Skyscraper pilot said he lost money
The pilot whose light plane slammed into a Milan skyscraper last week told Italian police the day he died that he had been swindled out of a large sum of money, police said yesterday. Senior investigator Giuseppe De Angelis said police had come to no...
The pilot whose light plane slammed into a Milan skyscraper last week told Italian police the day he died that he had been swindled out of a large sum of money, police said yesterday.
Senior investigator Giuseppe De Angelis said police had come to no firm conclusion as to why Luigi Fasulo, a 67-year-old Swiss-Italian, flew his propeller-driven Commander 112 aircraft into the 30-storey building last Thursday.

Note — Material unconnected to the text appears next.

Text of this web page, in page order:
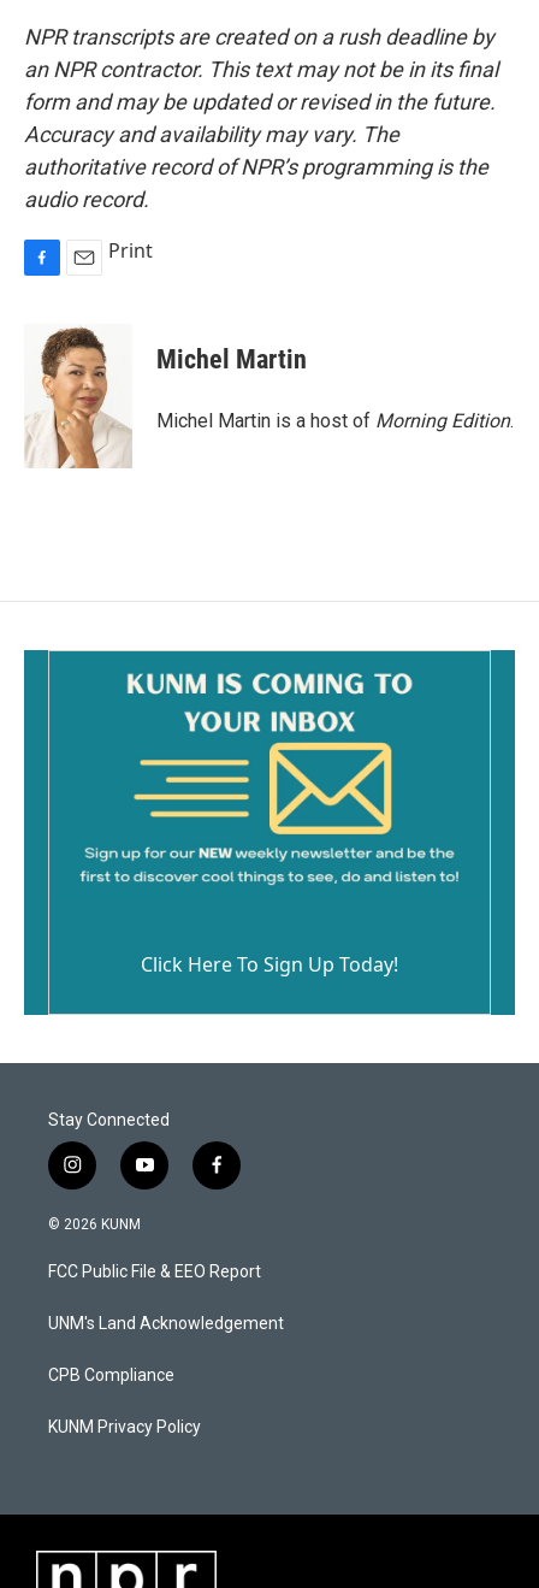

"Illness leading to an accident as well as suicide are the two likely theories," De Angelis, deputy chief of investigations for the Milan police, told a news conference.
Fasulo and two office workers died, and 29 people were injured, in the crash at Italy`s tallest building, which briefly raised worldwide fears of a September 11-style attack.
De Angelis said there were so far no fresh leads from an investigation into whether problems with the plane`s landing gear, which Fasulo signalled to Milan`s Linate airport shortly before the crash, helped cause the accident.
He said Fasulo, who had been flying from Locarno in southern Switzerland to Milan when he hit the skyscraper, had contacted Italian police earlier in the day to complain he had been swindled out of one million euros ($889,700) by an Italian.
But the police in Como, close to the Swiss border, told Fasulo, a retired businessman, that the case was out of their jurisdiction and he left their offices "calm but angry", De Angelis said.
Just 45 minutes before the crash, Fasulo`s son called the Como police and told them he had been threatened by unspecified individuals, he said.
On Friday, the day after the crash, the Italian Fasulo had accused of swindling him was arrested by French authories in the Riviera city of Nice on fraud and money laundering charges.
Fasulo paid one million euros in cash to the man in return for papers giving him a passbook for a 1.75 million euro bank account in Innsbruck, but when he went to Austria to claim the money, the account had just 100 euros in it, De Angelis said.